“A Natural History of the Piano : The Instrument, the Music, the Musicians — from Mozart to Modern Jazz and Everything in Between,” by Stuart Isacoff

“I love a piano!” was the hit song of Irving Berlin’s 1915 Broadway show, “Stop! Look! Listen!” It’s with a similar exclamatory devotion that pianist and writer Stuart Isacoff has given us “A Natural History of the Piano.” As his subtitle promises, Isacoff explores the evolution of what he calls the “most important instrument ever created.”

Rather than following a linear timeline, this natural history winds in and out of centuries and genres, introducing a stream of personalities, facts and ideas. Appearing like pop-up delights within the text are boxes containing related information and short essays written by world-famous pianists from Alfred Brendel to Billy Taylor. The cumulative result is like listening to a fascinating raconteur who informs and entertains and really knows his stuff.

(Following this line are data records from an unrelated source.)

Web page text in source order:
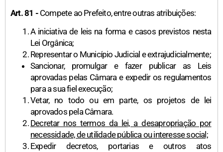
Art. 81 -Compete ao Prefeito, entre outras atribuições:
A iniciativa de leis na forma e casos previstos nesta
Lei Orgânica;
Representar o Município Judicial e extrajudicialmente;
Sancionar, promulgar e fazer publicar as Leis
aprovadas pelas Câmara e expedir os regulamentos
para a sua fiel execução;
Vetar, no todo ou em parte, os projetos de lei
aprovados pela Câmara.
Decretar nos termos da lei, a desapropriação por
necessidade, de utilidade pública ou interesse social;
Expedir decretos, portarias e outros atos
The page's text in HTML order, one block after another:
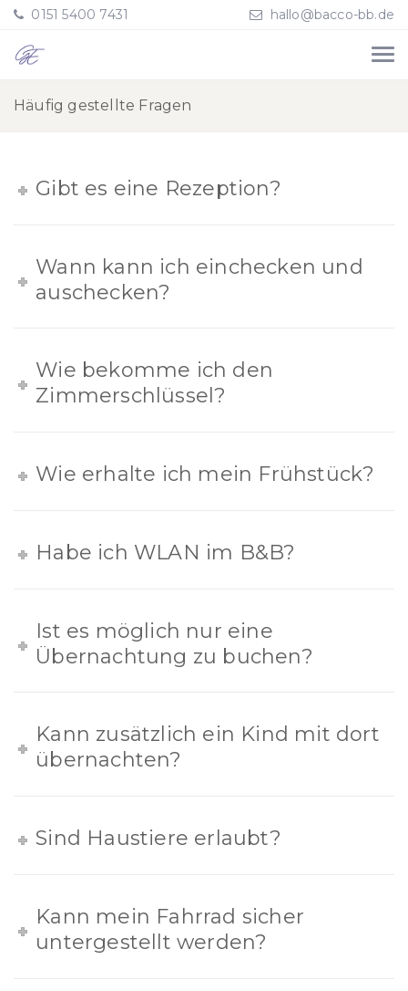
0151 5400 7431 hallo@bacco-bb.de
Häufig gestellte Fragen
Gibt es eine Rezeption?
Wann kann ich einchecken und
auschecken?
Wie bekomme ich den
Zimmerschlüssel?
Wie erhalte ich mein Frühstück?
Habe ich WLAN im B&B?
Ist es möglich nur eine
Übernachtung zu buchen?
Kann zusätzlich ein Kind mit dort
übernachten?
Sind Haustiere erlaubt?
Kann mein Fahrrad sicher
untergestellt werden?
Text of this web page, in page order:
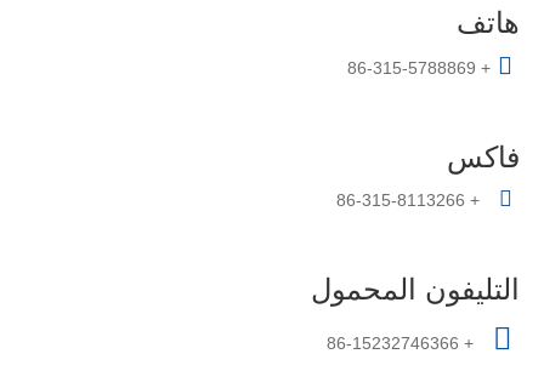
هاتف

+ 86-315-5788869
فاكس

+ 86-315-8113266
التليفون المحمول

+ 86-15232746366
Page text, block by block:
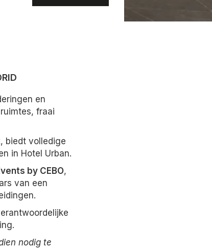
en
fraai
, biedt volledige
in Hotel Urban.
by CEBO,
van een
nodig te
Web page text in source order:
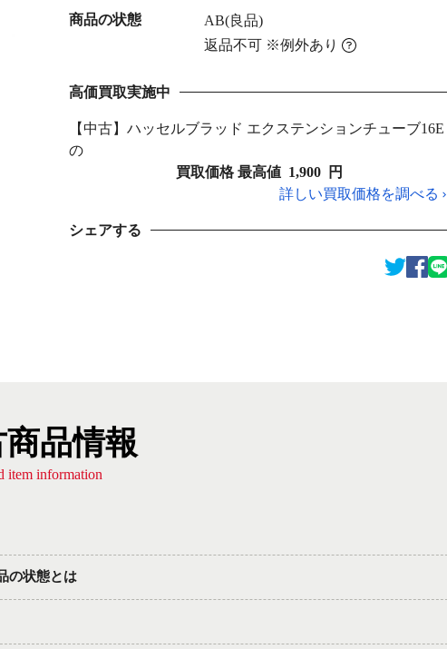
商品の状態
AB(良品)
返品不可 ※例外あり
高価買取実施中
【中古】ハッセルブラッド エクステンションチューブ16E
の
買取価格 最高値 1,900
円
詳しい買取価格を調べる
シェアする
品情報
item information
の状態とは
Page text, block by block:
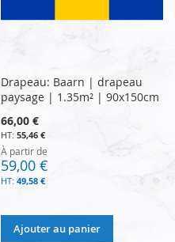
Drapeau: Baarn | drapeau
paysage | 1.35m² | 90x150cm
66,00 €
55,46 €
À partir de
59,00 €
49,58 €
Ajouter au panier
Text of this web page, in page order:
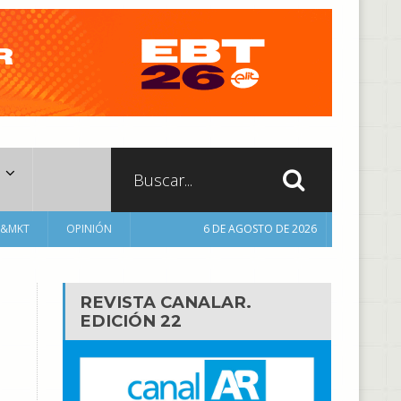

(Knopf) - ’A Natural History of the Piano: The Instrument, the Music, the Musicians--from Mozart to Modern Jazz and Everything in Between’ by Stuart Isacoff

Descended from the psaltery, a plucked instrument using feather quills and originally from the Far and Middle East, the piano is today made of “wood and cast iron, hammers and pivots, weighing altogether nearly a thousand pounds — and capable of sustaining twenty-two tons of tension on its strings (the equivalent of about twenty medium-sized cars.)” Along the path of piano development, we are introduced to wondrous and wacky keyboard creations, such as the “giraffe” piano with “an outlandish case that rises high above the keyboard” to a “convertible bedroom piano complete with foldout mattress and drawers.”

It is of course the players of the pianos who bring them to life, and, according to Isacoff, Wolfgang Amadeus Mozart was “the first piano superstar,” the child prodigy whose “concertos changed the piano’s standing.” Trotted around Europe for concert tours by his ambitious father, Wolfgang played for Pope Clement XIV, for monarchs, and for music masters like composer Johann Adolph Hasse, who lamented, “This boy will consign us all to oblivion.” Isacoff’s assessment of Mozart is that his art was centered on the ability of the piano’s tones to embody a living narrative, to express the human condition through the language of music, rather than merely to generate momentary excitement.”

Isacoff illuminates the lives and styles of many other great pianists and composers, whom he places in four loose categories: the combustibles, the alchemists, the rhythmitizers and the melodists. “No musician can be forced into just one of these types,” the author explains. “It’s often possible to place diverse artists who worked continents and centuries apart, and in vastly different genres, within these four basic rubrics.”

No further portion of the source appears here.